Zinde hissetmek için…
-Yeterli miktarda kalori alınmalıdır. Günlük kalori ihtiyacı cinsiyet, yaş, boy, kilo, fiziksel aktivite vb. gibi birçok etken dikkate alınarak değerlendirilmelidir.
-Alınacak kalori miktarının planlanması tek başına yeterli değildir. Enerjinin yarısının karbonhidratlardan, kalan kısmının ise protein ve yağlardan karşılanması gerekmektedir.
-Alkolden uzak durulmalıdır. Yağlı yiyecekleri azaltıp, sofra şekeri, paketli gıdalardaki glikoz şurubu, mısır fruktozu gibi basit şekerlerin tüketimi sıfıra yakın tutulmalıdır.
-Protein tüketiminin yetersiz kalması kas kayıplarını başlatacak bu da hem enerjinin hem direncin hem de bağışıklığın düşmesine sebep olacaktır.
-En çok yapılan hata beslenmeden yağların tamamen çıkartılmasıdır. Katı yağların tüketimini sınırlandırmak yeterli olacaktır. Yağsız bir diyet dengesiz olacaktır.
-Güne mutlaka gecikmeyen ve abartılı olmayan bir kahvaltı ile başlanmalıdır.

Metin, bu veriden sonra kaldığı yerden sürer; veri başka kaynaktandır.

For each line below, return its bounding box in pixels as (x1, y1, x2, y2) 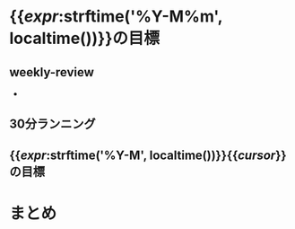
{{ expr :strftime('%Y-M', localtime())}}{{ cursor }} (9, 147, 287, 163)
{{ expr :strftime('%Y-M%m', (9, 6, 223, 27)
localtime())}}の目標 (9, 29, 160, 48)
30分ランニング (9, 117, 96, 132)
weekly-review (9, 65, 94, 80)
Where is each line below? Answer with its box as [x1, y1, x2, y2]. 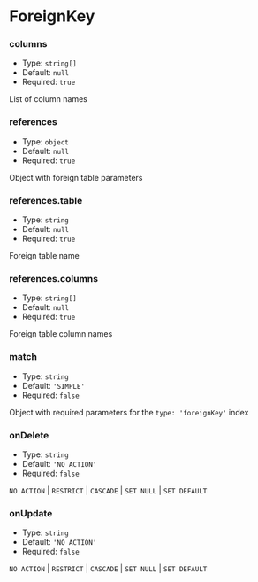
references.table [9, 194, 83, 206]
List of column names [9, 94, 88, 105]
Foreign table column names [9, 329, 113, 339]
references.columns [9, 273, 99, 284]
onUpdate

-Öğün atlamak kan şekerinin düşmesine dolayısıyla vücudun enerji ihtiyacının karşılanmamasına sebep olmaktadır. Aç kalan vücut bunu bir tehlike olarak algılayıp kan şekerini en kolay yükselten besin olan, şekerli gıdalara yönelmeye sebep olabilir.
-Ana öğünler arasında ara öğünler de tüketmesi gerekmektedir. Taze veya kuru meyveler, yoğurt, kefir, yoğurtlu meyveler, meyveli sütlü karışımlar, sandviçler, belki bir kase çorba düşen enerjiyi yükseltmeye yetecektir.
-Kafein içeren içeceklerin tüketimin de aşırıya kaçılmaması gerekmektedir. Kahve ve yeşil çayda günlük 2 kupayı geçmemek önerilmektedir.
-D vitamini önemi giderek anlaşılmaktadır. İnsülin direnci, kanser, bağışıklık sistemi hastalıkları, kalp damar sağlığı tansiyon gibi birçok hastalıkta önemli rol oynamaktadır. En iyi D vitamini kaynağı güneştir.